# Two rats from different litters together.



## monkey7 (Sep 16, 2008)

Would it be okay to put a hairless rat that is about 6 weeks old with a larger haired rat that is around 3 months old? The hairless is dominant over other rats. The larger rat is laid back but still a little timid. Is this a good pair or no?


----------



## Stace87 (Jun 24, 2008)

If intros are done properly, I don't see why it wouldn't be a success. There's a sticky on introductions  Here's the link to it http://www.ratforum.com/Forums/viewtopic/t=3991.html


----------



## sarahisgett (Aug 18, 2008)

I think it would work out fine!


----------



## monkey7 (Sep 16, 2008)

Thanks!


----------



## javakittie (Aug 18, 2007)

They're both pretty young, so if you do some neutral intros it should work out okay. Generally the rule is that babies love everyone and young rats want to play with everyone. It's when they hit 6mo or older that it can become a pain.


----------



## Stace87 (Jun 24, 2008)

I'm just doing my first intro. Two 16 month old male rats with one 6/7 week old baby. They'll be going together when my cage is delivered, which will hopefully be on Monday. I've had no problems with the intro so far  

You should be fine, especially with them being younger. A lot of people on a different forum kept saying to me "get two, get two babies", it's worked out fine with just the one.


----------



## javakittie (Aug 18, 2007)

People suggest getting two babies because you can't guarantee that the older rats will enjoy being pestered, pounced on, and bowled over by a hyperactive baby. Getting two means that they have someone on their own energy level to play with. It's not a bad suggestion.


----------



## Stace87 (Jun 24, 2008)

javakittie said:


> People suggest getting two babies because you can't guarantee that the older rats will enjoy being pestered, pounced on, and bowled over by a hyperactive baby. Getting two means that they have someone on their own energy level to play with. It's not a bad suggestion.


Yes I know why people suggest to get two babies, but I explained numerous times to them why it wasn't feasible for me. Vet bills being the main reason. Max enjoys playing with the baby (Gizmo) and Gizmo is Spike's shadow lol.


----------



## monkey7 (Sep 16, 2008)

Thanks everyone for your help. Unfortunately I lost my Monkey (hairless rat) before I could get her in to the vet's office. I got 2 new rats a couple days ago and they seem to be doing well but I am going to keep an eye on them. 

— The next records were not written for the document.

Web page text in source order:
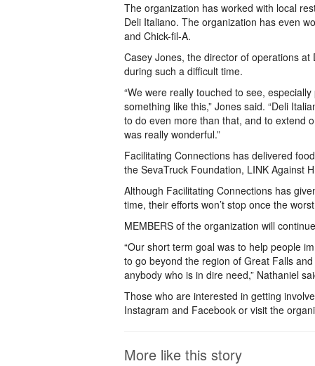
The organization has worked with local
Deli Italiano. The organization has even
and Chick-fil-A.
Casey Jones, the director of operations
during such a difficult time.
“We were really touched to see,
something like this,” Jones said. “Deli
to do even more than that, and to extend
was really wonderful.”
Facilitating Connections has delivered
the SevaTruck Foundation, LINK Against
Although Facilitating Connections has
time, their efforts won’t stop once the
MEMBERS of the organization will
“Our short term goal was to help people
to go beyond the region of Great Falls
anybody who is in dire need,” Nathaniel
Those who are interested in getting
Instagram and Facebook or visit the
More like this story
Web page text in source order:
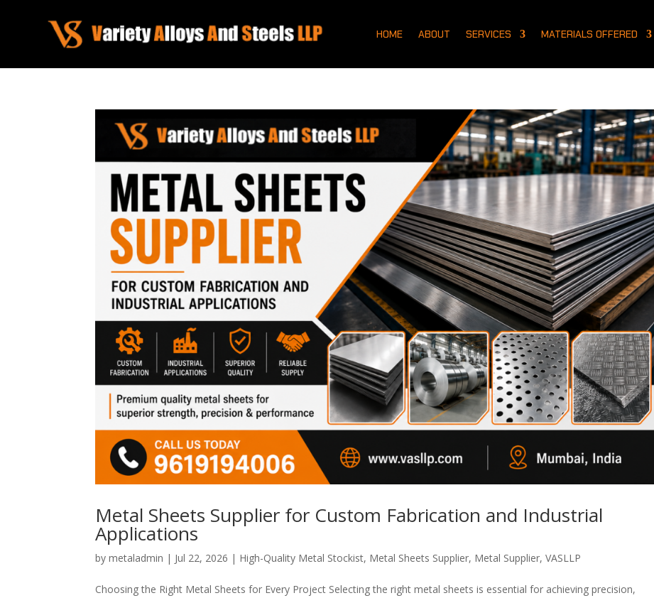
HOME ABOUT SERVICES MATERIALS OFFERED
Metal Sheets Supplier for Custom Fabrication and Industrial
Applications
bymetaladmin | Jul 22, 2026 | High-Quality Metal Stockist, Metal Sheets Supplier, Metal Supplier,VASLLP
Choosing the Right Metal Sheets for Every Project Selecting the right metal sheets is essential for achieving precision,
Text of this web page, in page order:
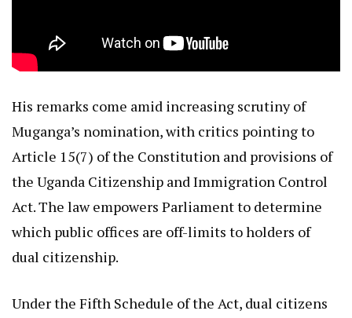
His remarks come amid increasing scrutiny of
Muganga’s nomination, with critics pointing to
Article 15(7) of the Constitution and provisions of
the Uganda Citizenship and Immigration Control
Act. The law empowers Parliament to determine
which public offices are off-limits to holders of
dual citizenship.
Under the Fifth Schedule of the Act, dual citizens
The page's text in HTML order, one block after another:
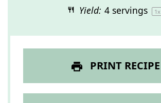
Yield: 4servings 1x
PRINT RECIPE

I know it is not recommended but would it be better to keep an "aggressive" or over dominate rat but itself and let them out to play with other rats? This is just in case something happens and I have to separate them.


----------



## lovinmyworm (Feb 18, 2008)

You should always try to do intro's, if they don't work the first time go back a step and try again. It took me close to 4 months to get my crew all together, so sometimes it takes time. It's best to just take your time and get them all living together. The only time I've ever had issues is with a super aggressive rat even after he was neutered and he has no choice but to be a solo rat. He doesn't care to play he only cares to instantly attack any other rat no matter how you do intro's. I tried with him for months and still nothing..... He's the only rat I have yet to intro and we are still trying with him in the hopes that he won't always have to live alone. He lives right next to the other rats, just not with them. If they walk past his side of the cage he will literally wake up from a dead sleep and start hissing at the other rats from his cage. Not a typical reaction at all!


----------



## monkey7 (Sep 16, 2008)

Thanks! So far the two girls are getting along. The larger rat just humors the little one when she gets excited. I will try to get pictures of them soon.


----------